Maxime Haubry, sage-femme chef d’unité. @Xavier Voirol

Maxime Haubry, sage-femme chef d’unité. @Xavier Voirol

Vous menez un entretien post-partum avec toutes les patientes. Dans quel but?
En travaillant sur les expériences vécues durant un accouchement, j’avais collaboré avec la Pre Antje Horsch, responsable de recherche au CHUV à Lausanne. Ses études portent sur l’incidence du stress et du traumatisme sur la santé mentale des parents et de leurs enfants durant la période périnatale. Dans la mesure où une naissance perçue comme difficile peut avoir un impact ultérieur, je mène depuis 2021 des entretiens avec des patientes qui ont vécu un accouchement compliqué. Nous avons constaté que cette intervention avait des retombées positives. C’est pourquoi, depuis septembre 2023, cinq sages-femmes spécialement formées assument cette prestation.
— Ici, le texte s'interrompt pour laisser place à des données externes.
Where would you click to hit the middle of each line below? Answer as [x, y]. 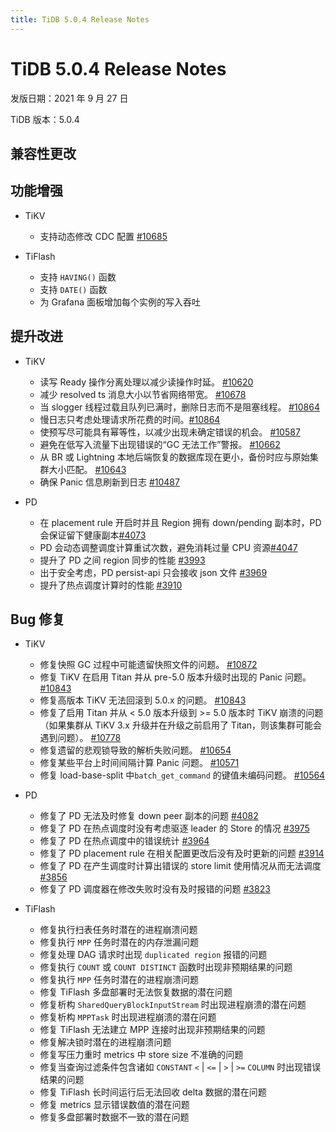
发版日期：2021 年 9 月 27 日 [69, 98]
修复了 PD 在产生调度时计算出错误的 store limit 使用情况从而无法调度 [180, 866]
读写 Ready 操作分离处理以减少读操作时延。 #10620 [146, 382]
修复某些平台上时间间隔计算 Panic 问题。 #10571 [139, 763]
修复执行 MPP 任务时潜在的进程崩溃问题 [119, 980]
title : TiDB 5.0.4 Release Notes [80, 19]
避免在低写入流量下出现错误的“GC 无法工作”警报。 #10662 [160, 444]
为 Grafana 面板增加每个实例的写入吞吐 [120, 302]
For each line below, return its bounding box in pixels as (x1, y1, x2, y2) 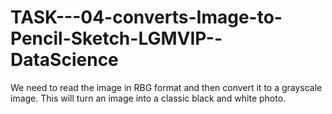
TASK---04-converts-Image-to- (10, 6, 283, 29)
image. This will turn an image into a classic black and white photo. (10, 92, 287, 104)
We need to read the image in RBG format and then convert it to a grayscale (10, 81, 323, 93)
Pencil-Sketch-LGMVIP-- (10, 27, 223, 50)
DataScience (10, 49, 119, 71)
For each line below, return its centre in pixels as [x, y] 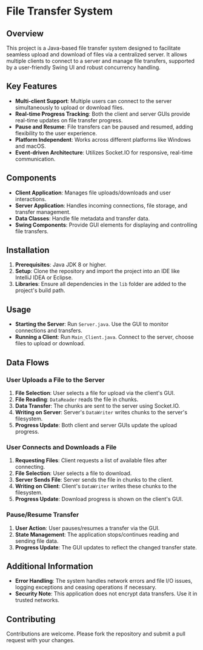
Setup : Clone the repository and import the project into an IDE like [97, 271]
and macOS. [31, 146]
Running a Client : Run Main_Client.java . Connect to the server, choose [104, 337]
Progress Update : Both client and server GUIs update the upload [96, 425]
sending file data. [37, 541]
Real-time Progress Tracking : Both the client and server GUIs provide [102, 114]
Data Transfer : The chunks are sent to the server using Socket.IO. [98, 406]
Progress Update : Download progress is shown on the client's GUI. [99, 499]
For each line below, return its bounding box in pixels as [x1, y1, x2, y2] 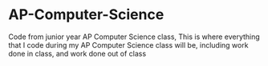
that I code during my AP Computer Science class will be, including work [8, 40, 249, 49]
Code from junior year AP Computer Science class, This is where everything [8, 32, 261, 41]
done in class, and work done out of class [8, 49, 147, 58]
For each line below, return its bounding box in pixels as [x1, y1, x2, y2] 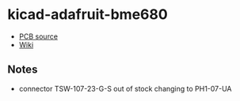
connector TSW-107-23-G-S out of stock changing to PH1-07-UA [18, 84, 232, 93]
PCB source [18, 32, 59, 41]
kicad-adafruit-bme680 [7, 6, 168, 24]
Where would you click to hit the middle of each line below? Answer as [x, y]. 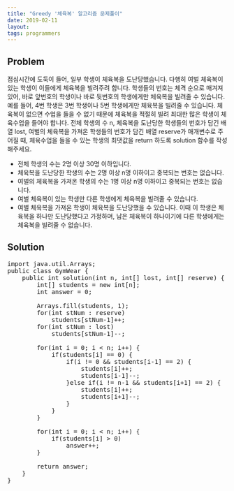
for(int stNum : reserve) [81, 313]
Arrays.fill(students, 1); [83, 306]
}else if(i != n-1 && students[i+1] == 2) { [144, 382]
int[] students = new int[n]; [88, 285]
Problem [26, 61]
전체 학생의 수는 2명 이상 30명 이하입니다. [74, 164]
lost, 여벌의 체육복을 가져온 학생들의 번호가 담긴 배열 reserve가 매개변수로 [115, 132]
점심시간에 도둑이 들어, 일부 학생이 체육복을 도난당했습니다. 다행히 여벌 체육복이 [115, 79]

Lorsqu’un ressenti négatif est décelé lors du séjour par l’équipe de sages-femmes et nurses, elles proposent un entretien à la patiente 6 à 8 semaines plus tard. Il se déroule dans une salle de consultation neutre, hors de Pourtalès, pour éviter une connotation hospitalière. Ce rendez-vous constitue un outil de prévention secondaire.

C’est-à-dire?
C’est une porte d’entrée qui peut donner lieu à une prise en charge. Il faut savoir que les séquelles d’un accouchement mal vécu peuvent s’apparenter à un stress post-traumatique et générer de l’anxiété, des problèmes de couple, de développement psychomoteur de l’enfant… Pour mieux détecter ce problème, nous avons introduit un questionnaire centré sur l’expérience vécue, développé par l’Université de Genève. Il sera remis à toutes les mères avant leur départ de la maternité.

 

 

Stress post-traumatique du postpartum

«Les études portant sur le trouble de stress post-traumatique (TSPT) du postpartum concluent à des prévalences variables, estimées à 3% en population générale et à 18% dans les populations à risque, selon une méta analyse récente», indique un article rédigé par trois spécialistes des Hôpitaux universitaires de Genève (HUG) et publié dans la Revue médicale suisse. En relevant ce paradoxe: alors que dans notre société la naissance est désignée comme un événement heureux, «l’accouchement apparaît fréquemment associé à un vécu traumatique par les femmes, jusque dans 43% des cas, selon une étude».

Dans sa conclusion, la publication signale «(…) qu’une grande proportion de femmes est exposée à un vécu traumatique de leur accouchement, mais que seule une faible part développe des troubles post-traumatiques en rapport. Le fait de développer un TSPT dans ce contexte est influencé par des facteurs de risque préexistant à l’accouchement, dépendant de l’accouchement et suivant l’accouchement. Nous notons que ce trouble engendre une grande souffrance chez la mère et retentit sur la qualité du lien mère-enfant.»